原本的目的是為了給謝慕靈防身,可沒想到被謝慕靈送給了趙興,讓原主又白當了舔狗。
「自己捨不得用的槍,卻被人送給了小三,然後還成為了用來殺你的武器,你現在還覺得這個賤人愛你嗎?」
許勝嘴角微動,用只有他和男主聽得見的聲音開口。
男主本就虛幻的靈魂,在聽到許勝的話後,變得更加虛幻,渾身上下都在顫抖。
他雖然對謝慕靈抱有希望,但也很清楚趙興對自己的態度。
這把槍落在對方的手裡,註定會成為殺死自己的武器。
「這…這怎麼可能……」
趙興一副見了鬼的樣子,又不信邪的對著許勝連開了好幾槍。
然而這一次,許勝表現出了非人一般的神力。
他伸出手在自己面前一橫,所有子彈在離他手掌還有幾厘米的地方懸停。
「謝慕靈,給我解釋一下,為什麼我送給你的槍會在這個廢物的手裡?」
趙興看著離自己越來越近的許勝,被嚇得連連後退,很快就退到了大殿的柱子邊。
「你不要過來,我是御前侍衛,你要是殺了我,陛下一定不會放過你的。」
「你忘記了嗎?我和陛下關係匪淺,你要是想成為皇夫,就立馬給我停下來……」
趙興看著離自己越來越近的許勝,語無倫次的開口喝止。
啪!
然而下一秒,許勝便毫不留情的一巴掌抽在了他的臉上,將他口中的牙齒都給抽飛了數顆。
他這種威脅的話語對原主來說或許會起到作用。
但要是想要用來威脅他,那他只能說,這傢伙是在異想天開。
「許勝!你做這麼多,不就是為了不想解除丞相的職務嗎?我要你繼續做丞相,你現在立刻給我住手,否則我立馬把邊軍給調回來!讓你不得好死!」
謝慕靈最見不得許勝受委屈,她連忙從皇位上起身,快步跑了下來,想要阻止許勝繼續虐待自己的心上人。
砰!
可她才剛剛靠近許勝,許勝便抬腿一腳把她踹飛了出去。
「我發現你們的腦迴路真有意思,你為什麼覺得一個宰相的位置就能夠滿足得了我?」
「如今大雍王朝新帝登基,正是百廢待興的時候,自然需要一個強而有力的領導者。
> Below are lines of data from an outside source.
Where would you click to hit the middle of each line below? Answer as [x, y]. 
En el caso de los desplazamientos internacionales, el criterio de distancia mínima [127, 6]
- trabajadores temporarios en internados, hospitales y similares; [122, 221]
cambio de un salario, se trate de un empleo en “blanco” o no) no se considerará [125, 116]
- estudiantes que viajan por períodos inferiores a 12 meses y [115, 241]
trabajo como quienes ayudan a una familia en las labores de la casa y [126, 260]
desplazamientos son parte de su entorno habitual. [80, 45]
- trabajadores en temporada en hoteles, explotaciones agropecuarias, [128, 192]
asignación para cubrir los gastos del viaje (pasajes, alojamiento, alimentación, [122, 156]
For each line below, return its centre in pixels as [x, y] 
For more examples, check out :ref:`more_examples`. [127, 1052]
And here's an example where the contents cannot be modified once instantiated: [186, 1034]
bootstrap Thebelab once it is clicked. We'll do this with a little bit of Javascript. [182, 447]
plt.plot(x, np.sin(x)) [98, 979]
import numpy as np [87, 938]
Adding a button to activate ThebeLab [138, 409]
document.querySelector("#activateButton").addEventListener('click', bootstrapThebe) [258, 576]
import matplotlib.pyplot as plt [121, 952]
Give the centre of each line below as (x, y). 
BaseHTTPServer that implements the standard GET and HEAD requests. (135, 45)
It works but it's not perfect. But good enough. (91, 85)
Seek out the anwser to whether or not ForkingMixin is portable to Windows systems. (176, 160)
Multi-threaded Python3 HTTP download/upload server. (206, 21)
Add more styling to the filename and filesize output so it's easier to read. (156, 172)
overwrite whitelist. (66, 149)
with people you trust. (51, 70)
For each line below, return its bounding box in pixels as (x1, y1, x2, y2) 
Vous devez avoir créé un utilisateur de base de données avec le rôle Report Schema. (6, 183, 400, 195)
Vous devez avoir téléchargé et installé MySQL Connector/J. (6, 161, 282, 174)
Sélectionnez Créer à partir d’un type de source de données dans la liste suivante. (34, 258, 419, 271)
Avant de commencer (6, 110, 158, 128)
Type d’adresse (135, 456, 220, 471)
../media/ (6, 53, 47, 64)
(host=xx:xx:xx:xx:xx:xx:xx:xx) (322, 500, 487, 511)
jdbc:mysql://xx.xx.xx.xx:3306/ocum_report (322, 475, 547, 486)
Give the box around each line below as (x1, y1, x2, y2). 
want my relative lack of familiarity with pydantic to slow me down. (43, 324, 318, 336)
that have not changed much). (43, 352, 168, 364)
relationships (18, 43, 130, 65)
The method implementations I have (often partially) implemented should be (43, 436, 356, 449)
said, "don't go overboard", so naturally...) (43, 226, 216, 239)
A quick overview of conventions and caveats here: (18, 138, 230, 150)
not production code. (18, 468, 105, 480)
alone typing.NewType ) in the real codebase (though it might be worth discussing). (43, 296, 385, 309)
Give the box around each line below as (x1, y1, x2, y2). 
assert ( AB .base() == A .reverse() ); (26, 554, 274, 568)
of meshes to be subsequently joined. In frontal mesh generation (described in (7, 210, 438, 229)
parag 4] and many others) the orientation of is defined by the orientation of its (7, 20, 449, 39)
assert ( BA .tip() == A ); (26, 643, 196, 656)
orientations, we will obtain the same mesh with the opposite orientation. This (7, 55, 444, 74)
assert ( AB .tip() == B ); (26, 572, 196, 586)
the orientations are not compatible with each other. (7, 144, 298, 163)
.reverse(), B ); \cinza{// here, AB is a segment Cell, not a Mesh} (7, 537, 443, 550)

」
「像你這樣沒用的廢物,又怎麼可能讓百姓過上好日子呢?所以我建議你現在立刻下罪己詔,然後給我寫一份禪讓文書,讓我來當新皇帝。」
許勝隨手又是一掌把趙興抽倒,一隻腳踩在他的胸口,然後看向謝慕靈開口道。
「可不是,要是真讓這女人當皇帝了,天下百姓還不知道要過得有多苦呢。」
「陛下,自打你登基以來,各地匪患不斷,天災人禍頻發,臣等懇求陛下下罪己詔,禪位於許丞相!」
一些本就是由許勝扶持上來的文官也抓住這個機會,紛紛站出來開口勸道。
至於其他那些反對的聲音,自然是沒有的。
畢竟但凡要是敢持有反對意見的人,現在都已經成了一具屍體。
「你們這些叛徒!你們這些反賊!」
謝慕靈看著整個朝堂的人全部都站到許勝那一邊,氣得渾身顫抖,嘴角溢出了一口鮮血。
「我的耐心是有限的,我只給你半個時辰的時間,要是我看不到罪己詔和禪位文書,那我就只能把你們給剁了,對外就說女帝沉迷男色,死在了風流事上。」
許勝此刻已經來到龍椅前,一屁股坐在了上面。
他一隻手托著腮,另外一隻腳被他放在案桌上,臉上帶著笑意開口道。
「陛下,你就勉強低頭這一次吧,留得青山在,不怕沒柴燒,只要你下了罪己詔,
他就不敢光明正大的殺你,到時候我們可以去邊疆找金將軍,讓她帶我們重新奪回王朝!」
趙興滿嘴是血,有些口齒不清的連忙勸道。
他不知道許勝的身上發生了什麼變化,會突然變得如此心狠手辣。
但現在最重要的是先活著離開皇宮,至於其他的,以後都還有機會再重新奪回來。
謝慕靈依舊咬牙切齒,心中滿是不甘。
許久後,她終於嘆了一口氣,一臉不情願說道:「我下罪己詔就是!」
在許勝的督促下,謝慕靈很快就下了罪己詔,禪位文書也被她寫好蓋了章。
她將兩樣東西交給許勝,眼中有冰冷的恨意。
「趙興說的沒錯,從一開始你接近我就是不懷好意,你是不是等今天等很久了!」
許勝從對方手中接過東西,然後嗤笑出聲,「他讓你去吃屎你去不去?他說什麼你就信什麼,怪不得你會落得現在這個下場。」
「如果我一開始就對皇位有意思,我大可以隨便扶持一個其他皇子,而不是你這個和宮女雜交下來的雜種。」
「你可要千萬記住,你會落得現在這個下場,會失去王朝,全部都是因為趙興在其中挑撥離間,要不然你現在應該穩坐皇位,成就千古女帝。」
許勝臉上帶著笑容,淡淡的開口,同時發動惡魔低語的能力,在謝慕靈心中種下了一顆懷疑的種子。